Other Classifications and Key References. This habitat includes all palustrine, forested wetlands and scrub-shrub wetlands at lower elevations on the westside as well as a small subset of persistent emergent wetlands, those within sphagnum bogs ⁵³. However, drier portions of this habitat in riparian floodplains may not qualify as wetlands according to Cowardin’s definition⁵³. They are associated with both lentic and lotic systems. Much of this habitat is probably not mapped as distinct types by the Gap projects because of its relatively small scale on the landscape and the difficulty of distinguishing forested wetlands. A portion of this habitat is mapped as the Oregon Gap II Project¹²⁶ and Oregon Vegetation Landscape-Level Cover Types ¹²⁷ westside cottonwood riparian gallery, palustrine forest, palustrine shrubland, NWI palustrine emergent, NWI (National Wetland Inventory) estuarine emergent, and alder/cottonwood riparian gallery. In the Washington Gap project, this habitat occupies portions of open water/wetlands (especially riparian), hardwood forest, and mixed hardwood/conifer forest, and to a minor degree, conifer forest in the following zones: Western hemlock, Sitka spruce, Olympic Douglas-fir, Puget Sound Douglas-fir, Cowlitz River, Willamette Valley, and Woodland/prairie mosaic.³⁷ This habitat also occupies much of hardwood forest in the Silver fir, Mountain hemlock, portions of Subalpine fir, Interior western hemlock/redcedar, and Grand fir zones. Other references describe this habitat ^{41, 71, 85, 88, 90, 91,
104, 113, 114, 115, 138, 210, 220}.

Natural Disturbance Regime. The primary natural disturbance is flooding. Flooding frequency and intensity vary greatly with hydro-geomorphic setting. Floods can create new surfaces for primary succession, erode existing streambank communities, deposit sediment and nutrients on existing communities, and selectively kill species not adapted to a particular duration or intensity of flood. Most plant communities are more or less adapted to a particular flooding regime ¹³⁸, or they occupy a specific time in a successional sequence after a major disturbance ⁸⁵. Debris flows/torrents are also an important, typically infrequent, and severe disturbance where topography is mountainous ²⁰⁰. Fires were probably infrequent or absent because of the combination of landscape position and site moisture, although fires within the watershed would usually have effects on the habitat through impacts on flooding, sedimentation, and large woody debris inputs. Windthrow of trees can also be significant, especially near the outer coast or on saturated soils. Beavers act as important disturbances by changing the hydrology of a stream system through dams. Grazing by native ungulates, e.g. elk, can have a major effect on vegetation.

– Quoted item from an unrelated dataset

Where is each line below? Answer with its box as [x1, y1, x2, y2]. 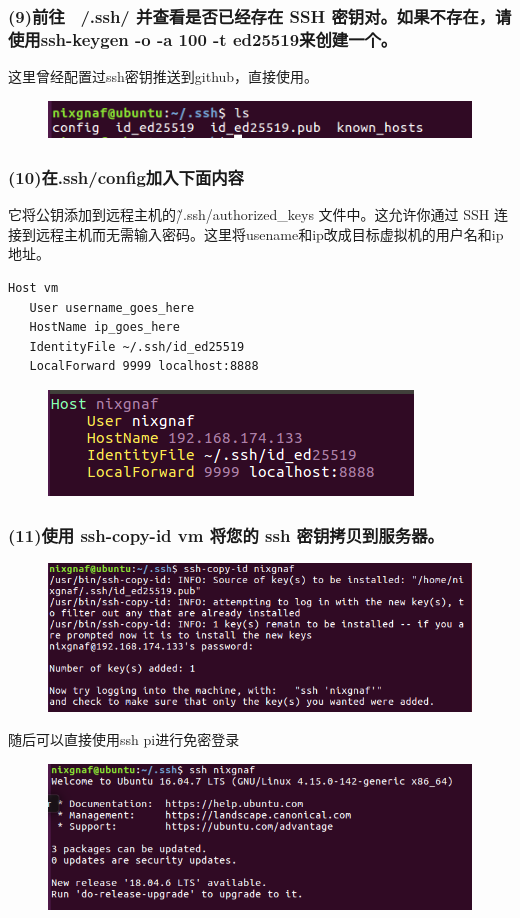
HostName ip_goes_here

Succession and Stand Dynamics. Riparian, i.e., streamside, habitats are extremely dynamic ¹⁶². Succession varies greatly depending on the hydro-geomorphic environment. A typical sequence on a riparian terrace on a large stream involves early dominance by Sitka willow, mid-seral dominance by red alder or cottonwood, with a gradual increase in conifers, and eventual late-seral dominance of spruce, redcedar, and/or hemlock. Such a sequence corresponds with increasing terrace height above the bankfull stream stage ⁸⁵. Some communities in bogs or depressional wetlands, as opposed to riverine, seem to be relatively stable given a particular flooding regime and environment. Successional sequences are not completely understood and can be complex. Beaver dams or other alterations of flood regime often result in vegetation changes.

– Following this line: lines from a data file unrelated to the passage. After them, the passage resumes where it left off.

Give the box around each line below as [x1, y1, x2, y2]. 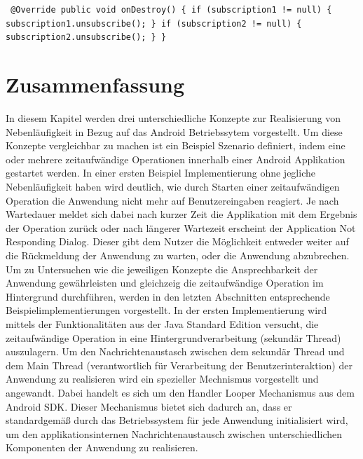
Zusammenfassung [6, 70, 185, 99]
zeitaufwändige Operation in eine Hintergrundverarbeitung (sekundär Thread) [6, 330, 341, 345]
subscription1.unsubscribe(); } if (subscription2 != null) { [6, 18, 302, 29]
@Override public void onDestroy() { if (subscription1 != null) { [11, 5, 332, 15]
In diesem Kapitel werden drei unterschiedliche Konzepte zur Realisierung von [6, 111, 341, 125]
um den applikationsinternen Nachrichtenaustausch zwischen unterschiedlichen [6, 426, 343, 441]
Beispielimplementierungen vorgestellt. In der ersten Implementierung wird [6, 303, 327, 317]
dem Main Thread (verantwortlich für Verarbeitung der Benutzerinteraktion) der [6, 357, 352, 372]

Effects of Management and Anthropogenic Impacts. Intense logging disturbance in conifer or mixed riparian or wetland forests, except bogs, often results in establishment of red alder, and its ensuing long-term dominance. Salmonberry responds similarly to this disturbance and tends to dominate the understory. Logging activities reduce amounts of large woody debris in streams and remove sources of that debris²⁷. Timber harvest can also alter hydrology, most often resulting in post-harvest increases in peak flows¹⁰⁷. Mass wasting and related disturbances (stream sedimentation, debris torrents) in steep topography increase in frequency with road building and timber harvest ¹⁹⁸. Roads and other water diversion/retention structures change watershed hydrology with wide-ranging and diverse effects⁹³, including major vegetation changes. The most significant of these are the major flood controlling dams, which have greatly altered the frequency and intensity of bottomland flooding. Increases in nutrients and pollutants are other common anthropogenic impacts, the former with particularly acute effects in bogs. Reed canarygrass (Phalaris arundinacea) is an abundant non-native species in low-elevation, disturbed settings dominated by shrubs or deciduous trees. Many other exotic species also occur.

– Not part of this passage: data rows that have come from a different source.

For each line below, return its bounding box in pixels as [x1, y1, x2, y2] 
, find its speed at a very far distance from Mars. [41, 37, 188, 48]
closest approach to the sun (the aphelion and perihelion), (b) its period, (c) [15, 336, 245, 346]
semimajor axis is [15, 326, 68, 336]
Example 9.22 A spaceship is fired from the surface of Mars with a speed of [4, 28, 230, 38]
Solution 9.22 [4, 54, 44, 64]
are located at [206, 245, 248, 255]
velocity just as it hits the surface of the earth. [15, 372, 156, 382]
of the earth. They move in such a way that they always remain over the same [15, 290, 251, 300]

Status and Trends. This habitat occupies relatively small areas and has declined greatly in extent with conversion to urban development and agriculture. What remains is mostly in poor condition, having experienced any of various anthropogenic impacts that have degraded the functionality of these ecosystems: channeling, diking, dams, logging, road-building, invasion of exotic species, changes in hydrology and nutrients, and livestock grazing. Current threats include all of the above as well as development. Some protection has been afforded to this habitat through government regulations that vary in their scope and enforcement with jurisdiction. Of the 77 plant associations representing this habitat in the National Vegetation Classification, almost half are considered imperiled or critically imperiled ¹⁰.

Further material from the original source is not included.